▸ **Your objective**
Please print each entry below exactly as it stands, but without any pictures.

▸ **The data**
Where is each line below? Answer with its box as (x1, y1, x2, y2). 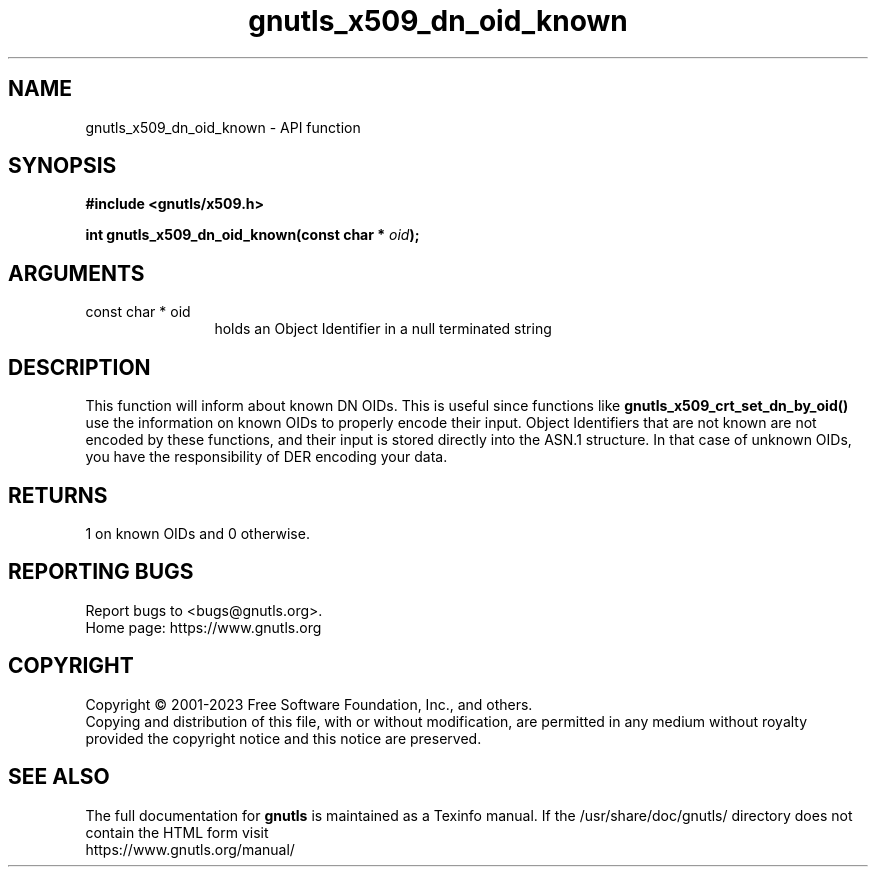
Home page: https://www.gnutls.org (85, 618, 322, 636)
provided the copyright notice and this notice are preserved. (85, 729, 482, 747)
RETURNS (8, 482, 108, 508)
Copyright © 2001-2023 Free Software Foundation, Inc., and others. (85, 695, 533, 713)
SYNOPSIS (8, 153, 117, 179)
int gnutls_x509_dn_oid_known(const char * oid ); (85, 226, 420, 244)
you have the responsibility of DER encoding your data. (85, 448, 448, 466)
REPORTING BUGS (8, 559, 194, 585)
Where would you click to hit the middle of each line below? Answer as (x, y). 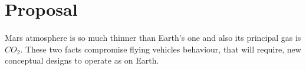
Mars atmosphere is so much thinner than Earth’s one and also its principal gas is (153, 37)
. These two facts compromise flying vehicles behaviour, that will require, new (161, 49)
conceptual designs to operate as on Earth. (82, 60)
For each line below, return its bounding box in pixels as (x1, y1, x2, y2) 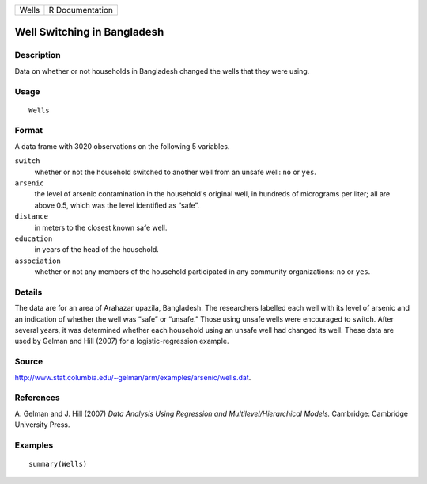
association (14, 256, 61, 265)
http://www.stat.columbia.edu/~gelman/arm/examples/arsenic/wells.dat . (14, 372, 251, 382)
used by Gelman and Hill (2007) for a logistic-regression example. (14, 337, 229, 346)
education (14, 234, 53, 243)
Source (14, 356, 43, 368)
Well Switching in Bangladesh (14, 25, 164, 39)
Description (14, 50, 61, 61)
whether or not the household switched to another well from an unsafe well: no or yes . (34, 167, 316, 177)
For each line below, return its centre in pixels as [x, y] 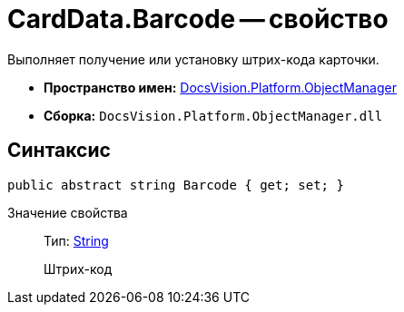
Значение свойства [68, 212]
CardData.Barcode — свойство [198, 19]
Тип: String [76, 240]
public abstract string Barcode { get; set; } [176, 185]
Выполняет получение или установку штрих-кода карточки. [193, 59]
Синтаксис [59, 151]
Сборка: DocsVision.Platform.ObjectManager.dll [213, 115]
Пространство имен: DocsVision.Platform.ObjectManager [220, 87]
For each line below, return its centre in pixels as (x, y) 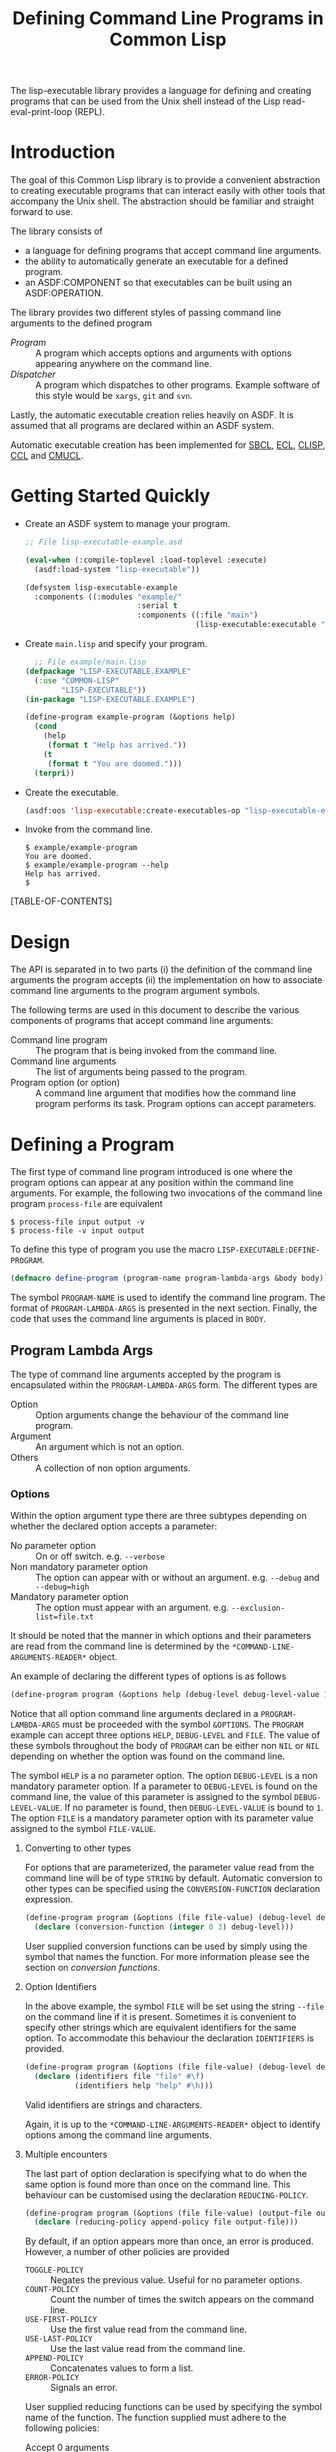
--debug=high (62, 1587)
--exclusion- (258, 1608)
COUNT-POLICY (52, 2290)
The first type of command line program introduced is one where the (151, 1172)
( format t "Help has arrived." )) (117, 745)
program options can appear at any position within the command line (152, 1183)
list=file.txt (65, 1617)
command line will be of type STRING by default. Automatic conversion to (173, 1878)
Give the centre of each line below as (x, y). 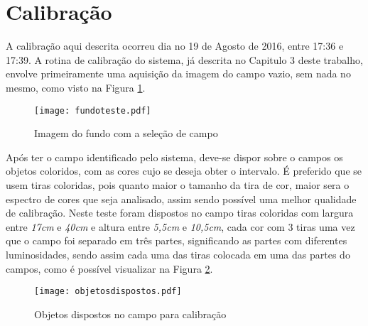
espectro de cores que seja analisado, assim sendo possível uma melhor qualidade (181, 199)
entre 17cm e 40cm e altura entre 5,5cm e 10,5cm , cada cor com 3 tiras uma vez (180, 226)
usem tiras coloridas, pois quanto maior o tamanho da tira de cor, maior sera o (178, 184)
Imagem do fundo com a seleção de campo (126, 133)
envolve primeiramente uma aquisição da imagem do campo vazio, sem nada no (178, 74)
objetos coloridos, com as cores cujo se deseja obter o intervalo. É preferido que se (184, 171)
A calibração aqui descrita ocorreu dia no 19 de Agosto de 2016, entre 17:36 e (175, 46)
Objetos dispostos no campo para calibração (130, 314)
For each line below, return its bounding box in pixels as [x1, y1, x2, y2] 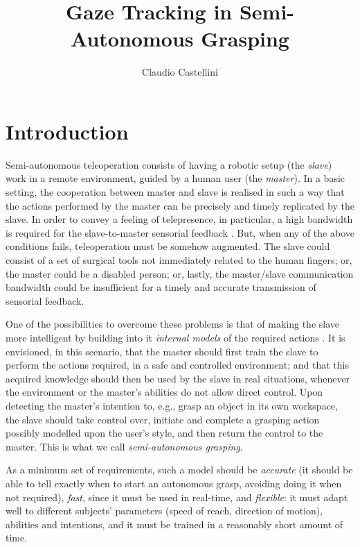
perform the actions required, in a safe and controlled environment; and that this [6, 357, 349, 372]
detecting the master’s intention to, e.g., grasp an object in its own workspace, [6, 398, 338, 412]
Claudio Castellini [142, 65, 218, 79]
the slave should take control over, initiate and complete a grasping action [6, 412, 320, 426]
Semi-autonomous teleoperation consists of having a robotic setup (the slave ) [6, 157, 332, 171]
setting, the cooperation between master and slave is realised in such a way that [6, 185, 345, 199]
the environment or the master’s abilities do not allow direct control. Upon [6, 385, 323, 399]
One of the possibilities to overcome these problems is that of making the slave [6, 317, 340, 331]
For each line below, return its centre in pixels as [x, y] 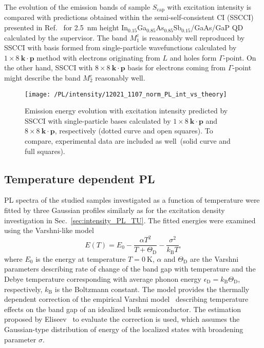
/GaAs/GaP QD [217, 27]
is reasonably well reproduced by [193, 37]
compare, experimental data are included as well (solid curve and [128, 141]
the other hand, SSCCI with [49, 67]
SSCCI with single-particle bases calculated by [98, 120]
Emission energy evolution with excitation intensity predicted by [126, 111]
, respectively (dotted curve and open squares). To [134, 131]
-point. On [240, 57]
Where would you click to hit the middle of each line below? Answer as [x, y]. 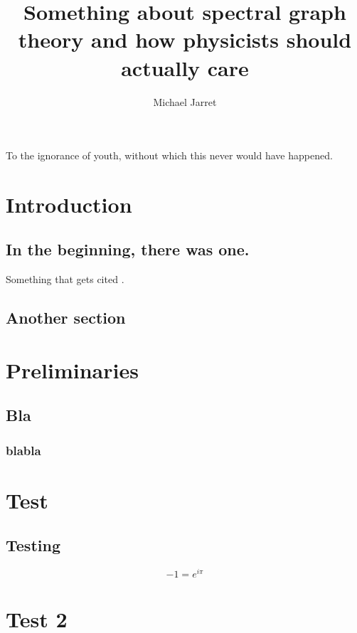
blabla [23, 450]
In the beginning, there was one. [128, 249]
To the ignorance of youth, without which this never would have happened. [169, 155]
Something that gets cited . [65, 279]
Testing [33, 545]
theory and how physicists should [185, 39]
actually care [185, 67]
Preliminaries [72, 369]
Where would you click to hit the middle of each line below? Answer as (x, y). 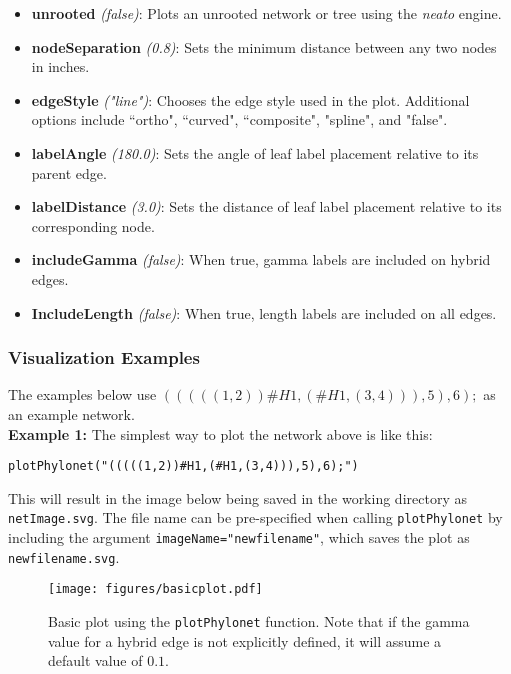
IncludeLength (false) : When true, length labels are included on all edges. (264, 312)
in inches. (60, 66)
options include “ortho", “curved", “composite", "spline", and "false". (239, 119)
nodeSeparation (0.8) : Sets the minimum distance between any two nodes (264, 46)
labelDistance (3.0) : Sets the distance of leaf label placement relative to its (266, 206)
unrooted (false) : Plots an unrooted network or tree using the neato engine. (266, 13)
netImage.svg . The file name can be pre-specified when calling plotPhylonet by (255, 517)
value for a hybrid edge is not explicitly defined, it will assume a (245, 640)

▸ **Solved problem**
Where is each line below? Answer with its box as (x1, y1, x2, y2). 
Home page: https://www.gnutls.org (85, 618, 322, 636)
provided the copyright notice and this notice are preserved. (85, 729, 482, 747)
RETURNS (8, 482, 108, 508)
Copyright © 2001-2023 Free Software Foundation, Inc., and others. (85, 695, 533, 713)
SYNOPSIS (8, 153, 117, 179)
int gnutls_x509_dn_oid_known(const char * oid ); (85, 226, 420, 244)
you have the responsibility of DER encoding your data. (85, 448, 448, 466)
REPORTING BUGS (8, 559, 194, 585)
Where would you click to hit the middle of each line below? Answer as (x, y). 
Mars atmosphere is so much thinner than Earth’s one and also its principal gas is (153, 37)
. These two facts compromise flying vehicles behaviour, that will require, new (161, 49)
conceptual designs to operate as on Earth. (82, 60)
For each line below, return its bounding box in pixels as (x1, y1, x2, y2) 
association (14, 256, 61, 265)
http://www.stat.columbia.edu/~gelman/arm/examples/arsenic/wells.dat . (14, 372, 251, 382)
used by Gelman and Hill (2007) for a logistic-regression example. (14, 337, 229, 346)
education (14, 234, 53, 243)
Source (14, 356, 43, 368)
Well Switching in Bangladesh (14, 25, 164, 39)
Description (14, 50, 61, 61)
whether or not the household switched to another well from an unsafe well: no or yes . (34, 167, 316, 177)
For each line below, return its centre in pixels as [x, y] 
Значение свойства [68, 212]
CardData.Barcode — свойство [198, 19]
Тип: String [76, 240]
public abstract string Barcode { get; set; } [176, 185]
Выполняет получение или установку штрих-кода карточки. [193, 59]
Синтаксис [59, 151]
Сборка: DocsVision.Platform.ObjectManager.dll [213, 115]
Пространство имен: DocsVision.Platform.ObjectManager [220, 87]
For each line below, return its centre in pixels as (x, y) 
--debug=high (62, 1587)
--exclusion- (258, 1608)
COUNT-POLICY (52, 2290)
The first type of command line program introduced is one where the (151, 1172)
( format t "Help has arrived." )) (117, 745)
program options can appear at any position within the command line (152, 1183)
list=file.txt (65, 1617)
command line will be of type STRING by default. Automatic conversion to (173, 1878)
Give the centre of each line below as (x, y). 
espectro de cores que seja analisado, assim sendo possível uma melhor qualidade (181, 199)
entre 17cm e 40cm e altura entre 5,5cm e 10,5cm , cada cor com 3 tiras uma vez (180, 226)
usem tiras coloridas, pois quanto maior o tamanho da tira de cor, maior sera o (178, 184)
Imagem do fundo com a seleção de campo (126, 133)
envolve primeiramente uma aquisição da imagem do campo vazio, sem nada no (178, 74)
objetos coloridos, com as cores cujo se deseja obter o intervalo. É preferido que se (184, 171)
A calibração aqui descrita ocorreu dia no 19 de Agosto de 2016, entre 17:36 e (175, 46)
Objetos dispostos no campo para calibração (130, 314)
For each line below, return its bounding box in pixels as [x1, y1, x2, y2] 
perform the actions required, in a safe and controlled environment; and that this [6, 357, 349, 372]
detecting the master’s intention to, e.g., grasp an object in its own workspace, [6, 398, 338, 412]
Claudio Castellini [142, 65, 218, 79]
the slave should take control over, initiate and complete a grasping action [6, 412, 320, 426]
Semi-autonomous teleoperation consists of having a robotic setup (the slave ) [6, 157, 332, 171]
setting, the cooperation between master and slave is realised in such a way that [6, 185, 345, 199]
the environment or the master’s abilities do not allow direct control. Upon [6, 385, 323, 399]
One of the possibilities to overcome these problems is that of making the slave [6, 317, 340, 331]
For each line below, return its centre in pixels as [x, y] 
/GaAs/GaP QD [217, 27]
is reasonably well reproduced by [193, 37]
compare, experimental data are included as well (solid curve and [128, 141]
the other hand, SSCCI with [49, 67]
SSCCI with single-particle bases calculated by [98, 120]
Emission energy evolution with excitation intensity predicted by [126, 111]
, respectively (dotted curve and open squares). To [134, 131]
-point. On [240, 57]
Where would you click to hit the middle of each line below? Answer as [x, y]. 
blabla [23, 450]
In the beginning, there was one. [128, 249]
To the ignorance of youth, without which this never would have happened. [169, 155]
Something that gets cited . [65, 279]
Testing [33, 545]
theory and how physicists should [185, 39]
actually care [185, 67]
Preliminaries [72, 369]
Where would you click to hit the middle of each line below? Answer as (x, y). 
IncludeLength (false) : When true, length labels are included on all edges. (264, 312)
in inches. (60, 66)
options include “ortho", “curved", “composite", "spline", and "false". (239, 119)
nodeSeparation (0.8) : Sets the minimum distance between any two nodes (264, 46)
labelDistance (3.0) : Sets the distance of leaf label placement relative to its (266, 206)
unrooted (false) : Plots an unrooted network or tree using the neato engine. (266, 13)
netImage.svg . The file name can be pre-specified when calling plotPhylonet by (255, 517)
value for a hybrid edge is not explicitly defined, it will assume a (245, 640)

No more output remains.